We found fewer consistent trends in the HDL analyses. We observed differences by age and sex; results for all adults () may mask these findings in some cases [see Supplemental Material, Table 3 (doi:10.1289/ehp.0901165.S1)]. PFOA and PFOS were associated with higher HDL in adolescent girls [effect estimates for the top quartile compared with lowest of 4.3 (95% CI, 0.1 to 8.5) and 3.7 (95% CI, −0.5 to 7.9), respectively], with some evidence of the opposite in the older age group [in males 60–80 years of age, effect estimate for the top PFOA quartile compared with the lowest of −8.7 (95% CI, −16.3 to −1.1)]. No meaningful associations were observed between PFNA and PFHxS concentration and HDL.
Results for non-HDL were similar to those for TC, as would be expected, because the non-HDL fraction makes up 70–80% of TC (). The magnitude of effect increased slightly for PFNA and PFHxS. LDL results () should mirror those for non-HDL; however, the sample size for LDL analyses was half as large. We found a somewhat similar pattern for PFNA and PFHxS, but no association with PFOA and PFOS concentration.
We repeated all cholesterol models and adjusted for albumin. Results were substantively the same as those presented above (data not shown). Results were similar as well in models that considered PFC concentration as a continuous predictor (). PFOS, PFOA, and PFNA were all positively associated with TC and non-HDL (effect estimates were statistically significant for PFOS and PFOA).
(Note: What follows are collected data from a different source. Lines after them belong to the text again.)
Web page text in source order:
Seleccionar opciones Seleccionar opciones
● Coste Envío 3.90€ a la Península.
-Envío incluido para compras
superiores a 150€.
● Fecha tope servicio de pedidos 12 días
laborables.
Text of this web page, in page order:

The opposite was seen for PFHxS, which was negatively associated with TC, non-HDL, and LDL.
In addition, we performed several sensitivity analyses that also had no qualitative effect on results from the quartile analysis: the inclusion of adults missing data on use of cholesterol-lowering medication, the inclusion of all adults (even those who reported taking medications), the exclusion of points identified as outliers in the continuous models from , and use of NHANES sampling weights.
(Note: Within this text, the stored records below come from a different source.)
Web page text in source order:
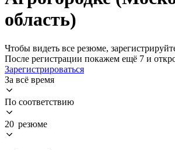
область)
Чтобы видеть все резюме,
После регистрации покажем ещё 7 и
Зарегистрироваться
За всё время
По соответствию
20 резюме
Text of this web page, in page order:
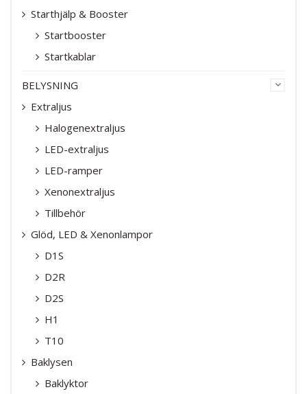
Starthjälp & Booster
Startbooster
Startkablar
BELYSNING
Extraljus
Halogenextraljus
LED-extraljus
LED-ramper
Xenonextraljus
Tillbehör
Glöd, LED & Xenonlampor
D1S
D2R
D2S
H1
T10
Baklysen
Baklyktor

We found fewer meaningful associations between body weight and PFC concentrations [see Supplemental Material, Table 3 (doi:10.1289/ehp.0901165.S1)]. The strongest effects were seen with PFOS among males. In males 12–19 and 20–59 years of age, BMI decreased with increasing PFOS exposure. Teenage boys in the highest PFOS quartile had BMIs that were 2.8 points (95% CI, −4.1 to −1.4) lower than those in the lowest quartile (p-value for trend = 0.004). In men 60–80 years of age, on the other hand, increasing PFOS exposure was associated with increased BMI [effect estimate for the top quartile compared with lowest of 1.6 (95% CI, 0.14–3.0)]. We did not see evidence of a relationship in the female age groups. Results for the other PFCs were less consistent, and those for WC were similar to BMI.
On the whole, we found no association between PFC concentrations and HOMA. Although there were isolated suggestive trends, such as a significant positive trend with PFNA in adult females and a negative one with PFHxS in adolescent females, effects were not consistent [see Supplemental Material, Table 3 (doi:10.1289/ehp.0901165.S1)].